You’re probably familiar with traditional phishing campaigns, but if not: user clicks a link from their email, lands on a spoofed Microsoft (or other cloud service) login page, which collects Username:Password (credential) combinations.  This later evolved into collecting multifactor authentication (MFA) tokens as well.  As defenders, we taught users to look at the URL they were about to click on or in the URL bar before they entered credentials, and defenses got tight enough to prevent the majority of these campaigns. 

Then adversary-in-the-middle (AiTM) came about. It’s the same principle from the victim’s perspective, but the attacker collected a session cookie rather than just credential combos for more advanced persistence and follow-on activity.  
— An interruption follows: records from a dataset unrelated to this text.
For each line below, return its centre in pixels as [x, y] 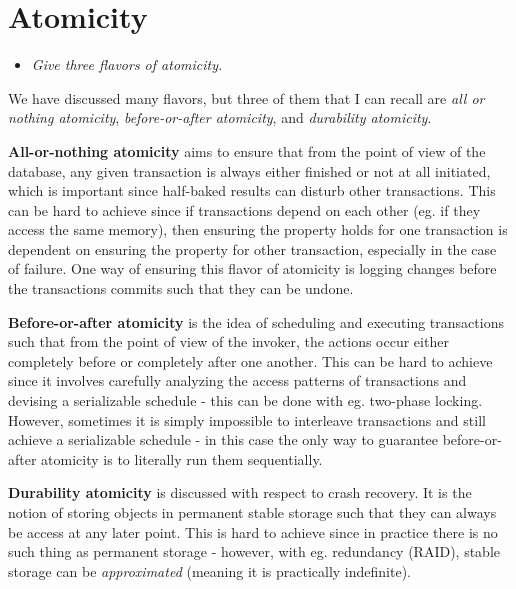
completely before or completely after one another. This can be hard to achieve [250, 360]
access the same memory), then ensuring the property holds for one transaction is [258, 229]
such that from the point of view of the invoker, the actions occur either [228, 341]
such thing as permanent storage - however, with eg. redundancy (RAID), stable [254, 551]
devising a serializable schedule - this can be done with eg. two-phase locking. [245, 400]
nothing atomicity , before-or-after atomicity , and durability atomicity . [220, 117]
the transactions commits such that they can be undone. [181, 288]
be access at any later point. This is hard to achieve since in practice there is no [253, 531]
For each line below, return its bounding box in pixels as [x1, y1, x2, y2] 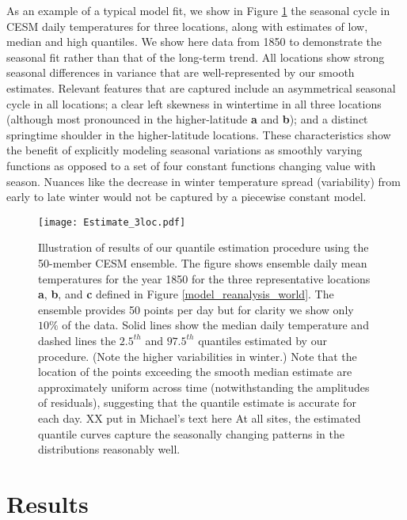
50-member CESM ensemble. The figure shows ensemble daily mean [38, 254, 367, 271]
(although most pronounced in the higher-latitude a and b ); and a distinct [6, 111, 368, 127]
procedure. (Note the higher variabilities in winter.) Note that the [38, 347, 357, 364]
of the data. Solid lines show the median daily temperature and [62, 317, 369, 333]
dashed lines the [38, 332, 116, 348]
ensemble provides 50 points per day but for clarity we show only [38, 301, 354, 317]
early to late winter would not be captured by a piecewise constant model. [6, 188, 367, 205]
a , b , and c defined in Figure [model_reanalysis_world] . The [38, 286, 334, 302]
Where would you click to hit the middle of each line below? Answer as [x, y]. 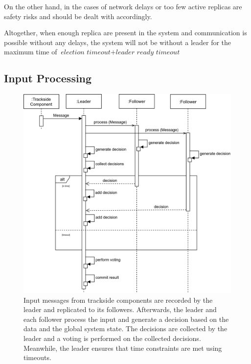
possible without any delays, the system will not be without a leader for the [118, 42]
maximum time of [31, 52]
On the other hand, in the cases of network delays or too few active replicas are [123, 6]
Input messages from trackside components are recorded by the [118, 300]
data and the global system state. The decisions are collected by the [125, 328]
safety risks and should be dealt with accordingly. [78, 16]
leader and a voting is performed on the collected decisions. [112, 338]
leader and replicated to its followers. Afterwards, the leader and [120, 309]

The new kid on the block: device code phishing.  The goal of a device code phishing attack is to trick a user into authorizing access to their account through a device code prompt, providing an attacker with a valid account OAuth token. On their end, an attacker will generate a legitimate user code via a cloud provider like Microsoft Entra ID and send it to the victim.  The victim receives a phishing email with a convincing lure to click a link. The link points to the official device pairing endpoint for the cloud platform (mostly but not limited to Microsoft – the focus of this post). Once the victim navigates to the URL and enters their authorization code, they unknowingly authorize the attacker’s rogue application to access their account. 

The crux of the recent onslaught of attacks is that end users have nothing but their intuition to tell them something’s wrong.  Traditional methods of identifying phishing emails (simply matching the URL to the activity) fail – because attackers are abusing legitimate services, the link a victim receives (and many times the hops to reach authorization) ultimately leads to an actual Microsoft authorization endpoint.  At that point, only detailed knowledge about device code authorizations may be concerning for the end user.  

Over the past 6 months, CyberMaxx (and others) have noted a dramatic rise in these phishing attacks as well as the expansion and maturation of their ecosystems becoming increasingly enabled and reliant on AI and LLM resources.  

EvilTokens & Beyond

One platform that has made attackers’ lives very easy and has made waves recently is EvilTokens. But it’s important not to lose the forest for the trees because it’s not the only game in town.   

EvilTokens is a phishing as a service (Phaas) platform which is easily attainable to anyone with access to Telegram, roughly $2,000, and a target list.  As with all of the platforms we’ll speak about, it’s designed as a business email compromise (BEC) tool. It allows for much more once a foothold is established because it incorporates AI/LLM automation directly.  

Another platform capable of this attack is “Kali365”.  Of note, this platform has more aliases than most: Clure, Octopi365, and Freedom365. This may signify internal differences or splintering of the original authors, or it may just be attacker “shenanigans”.  It’s also distributed through Telegram.  The most notable feature is pairing device code phishing with adversary-in-the-middle (AiTM) infrastructure for fallback on cookie & session theft. AiTM may also allow for a downgrade attack which bypasses MFA.   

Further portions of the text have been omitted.